Despite a closet full of fur and brocade and sequins up the wazoo, Iris still goes Chinatown bling-hat shopping with Carl, reminding us that she essentially takes readily available materials to create art that is both complex and very accessible. How entirely understandable that Al Maysles would find a muse in her, and that the two would delight in each other’s company in a way that is visible onscreen. If what Iris does is take modest, everyday things like cloth, buttons, zippers, and put them together in ways that reflect something larger about herself and the world around her, then Maysles does the same with life’s humble yet telling moments, moments other directors might overlook because they are difficult to fit with a more traditional sense of narrative.
Although the work of the Maysles has become part of the documentary canon, the filmmakers were often about as interested in tradition or convention as Iris is — which is to say, not at all — gently bucking expectations with their choices in cinematography and editing. For example, just as he and his collaborators did in Grey Gardens, here too Al Maysles pulls off that nifty trick of subtly, elegantly acknowledging his own presence and involvement in the story without making it all about him. It comes organically, like when Iris asks Al for his opinion, or puts him on camera to affectionately point out his handsomeness. Rather than cut these moments out of the film, or do the opposite and draw attention to them in an unnatural way, Al and his editors simply let them be.

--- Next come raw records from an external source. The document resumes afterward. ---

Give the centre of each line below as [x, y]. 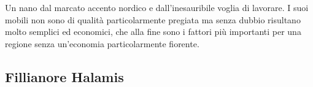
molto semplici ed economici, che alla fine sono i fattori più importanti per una [153, 32]
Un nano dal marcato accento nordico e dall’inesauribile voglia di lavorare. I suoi [157, 7]
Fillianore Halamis [64, 76]
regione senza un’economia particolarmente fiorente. [102, 43]
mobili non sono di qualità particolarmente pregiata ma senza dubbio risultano [153, 19]
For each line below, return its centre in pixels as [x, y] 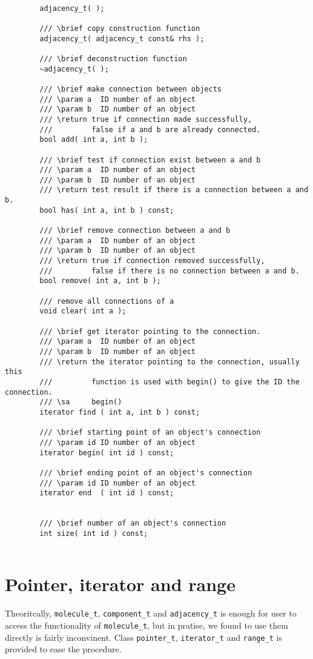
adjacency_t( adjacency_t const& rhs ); [122, 38]
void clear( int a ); [83, 311]
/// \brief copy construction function [120, 28]
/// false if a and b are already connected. [150, 129]
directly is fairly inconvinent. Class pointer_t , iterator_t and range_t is [144, 637]
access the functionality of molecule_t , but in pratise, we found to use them [147, 625]
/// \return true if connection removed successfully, [152, 261]
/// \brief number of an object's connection [133, 524]
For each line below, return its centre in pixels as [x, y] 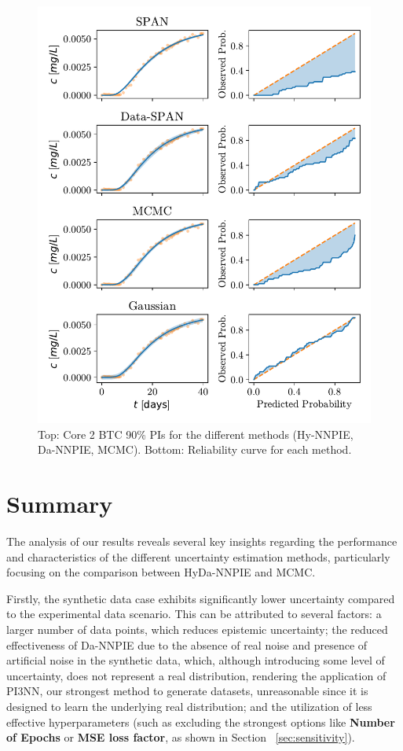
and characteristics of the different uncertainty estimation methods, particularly [198, 556]
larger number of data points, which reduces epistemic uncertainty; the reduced [197, 629]
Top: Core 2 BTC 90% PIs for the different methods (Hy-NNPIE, [196, 434]
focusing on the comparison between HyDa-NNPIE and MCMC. [161, 572]
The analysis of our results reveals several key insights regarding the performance [202, 541]
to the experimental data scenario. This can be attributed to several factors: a [194, 614]
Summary [60, 504]
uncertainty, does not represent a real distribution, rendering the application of [196, 675]
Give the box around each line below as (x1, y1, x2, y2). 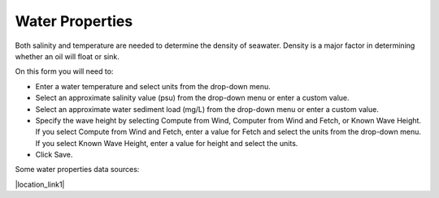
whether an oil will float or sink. (15, 51, 120, 61)
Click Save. (35, 150, 73, 160)
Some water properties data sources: (15, 165, 140, 174)
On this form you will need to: (15, 67, 114, 76)
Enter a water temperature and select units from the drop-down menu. (35, 81, 272, 91)
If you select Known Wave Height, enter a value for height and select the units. (35, 138, 298, 148)
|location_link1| (15, 179, 65, 189)
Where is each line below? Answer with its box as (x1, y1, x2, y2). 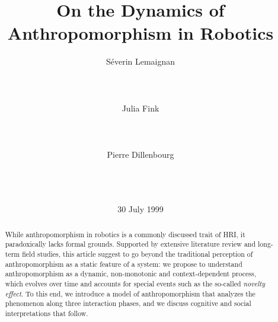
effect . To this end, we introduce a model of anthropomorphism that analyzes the (5, 288, 255, 298)
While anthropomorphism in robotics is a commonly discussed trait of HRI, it (5, 229, 245, 239)
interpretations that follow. (5, 308, 88, 318)
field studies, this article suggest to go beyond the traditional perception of (22, 249, 253, 259)
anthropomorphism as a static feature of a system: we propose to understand (5, 259, 242, 269)
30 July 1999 (117, 203, 164, 215)
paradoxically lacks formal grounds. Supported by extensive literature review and (5, 239, 256, 249)
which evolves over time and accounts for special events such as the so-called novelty (5, 279, 266, 289)
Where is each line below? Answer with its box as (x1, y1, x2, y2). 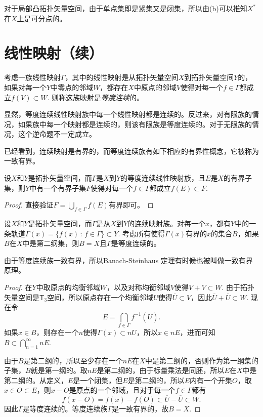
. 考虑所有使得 (118, 228, 165, 238)
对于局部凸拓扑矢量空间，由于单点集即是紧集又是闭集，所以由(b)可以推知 (4, 3, 247, 13)
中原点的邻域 (134, 81, 177, 92)
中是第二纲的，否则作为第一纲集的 (145, 355, 258, 365)
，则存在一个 (36, 327, 79, 338)
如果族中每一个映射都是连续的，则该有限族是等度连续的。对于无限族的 (18, 118, 252, 129)
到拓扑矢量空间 (184, 72, 234, 82)
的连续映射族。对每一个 (127, 218, 206, 229)
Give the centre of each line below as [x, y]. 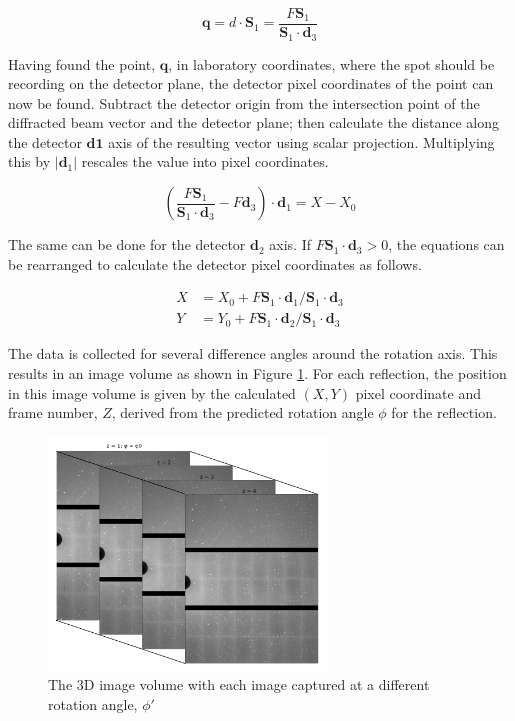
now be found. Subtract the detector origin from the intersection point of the [244, 102]
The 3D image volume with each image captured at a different [239, 684]
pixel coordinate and [418, 392]
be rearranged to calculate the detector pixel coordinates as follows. [215, 263]
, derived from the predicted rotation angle [242, 412]
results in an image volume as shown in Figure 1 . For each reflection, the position [257, 372]
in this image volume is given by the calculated [152, 392]
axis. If [290, 244]
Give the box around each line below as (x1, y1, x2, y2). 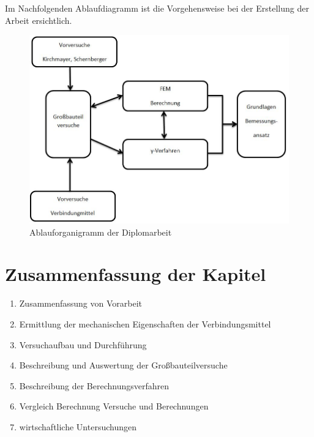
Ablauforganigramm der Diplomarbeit (29, 225, 172, 238)
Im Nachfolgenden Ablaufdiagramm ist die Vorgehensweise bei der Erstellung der (5, 2, 309, 14)
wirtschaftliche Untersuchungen (19, 420, 136, 433)
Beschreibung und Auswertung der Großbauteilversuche (19, 359, 228, 372)
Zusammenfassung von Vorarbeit (19, 297, 143, 310)
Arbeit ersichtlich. (5, 13, 72, 26)
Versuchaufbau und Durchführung (19, 338, 147, 351)
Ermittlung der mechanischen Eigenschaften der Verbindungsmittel (19, 317, 271, 330)
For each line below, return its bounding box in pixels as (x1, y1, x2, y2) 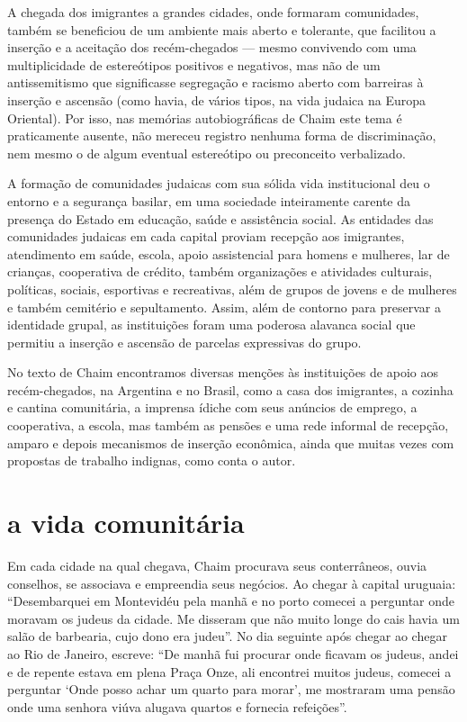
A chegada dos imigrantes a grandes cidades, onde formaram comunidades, (7, 3, 419, 21)
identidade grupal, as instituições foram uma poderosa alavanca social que (7, 315, 416, 334)
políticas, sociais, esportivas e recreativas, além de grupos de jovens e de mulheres (7, 279, 457, 298)
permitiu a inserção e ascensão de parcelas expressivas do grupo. (7, 332, 362, 351)
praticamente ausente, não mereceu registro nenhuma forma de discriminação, (7, 126, 436, 145)
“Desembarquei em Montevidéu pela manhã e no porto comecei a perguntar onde (7, 591, 455, 610)
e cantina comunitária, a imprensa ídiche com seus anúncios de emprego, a (7, 398, 418, 417)
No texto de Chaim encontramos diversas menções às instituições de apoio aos (7, 363, 438, 382)

As a result, the viewer is invited into the friendship between Al and Iris, and reminded that we are looking through his lens, his perception of events. We know that all those good vibes, man, come not only from Iris having a grand old time, but also from Albert having one right along with her. Without his occasional presence onscreen, this would perhaps still be felt, but would likely be far harder to pinpoint. Although I did not know Al Maysles personally, there is a feeling one gets while watching this film that, just like Iris, he has created art that is an authentic reflection of who he is. That feeling is intimate and refreshing and wonderfully strange, like meeting someone who immediately talks to you as if you are already friends.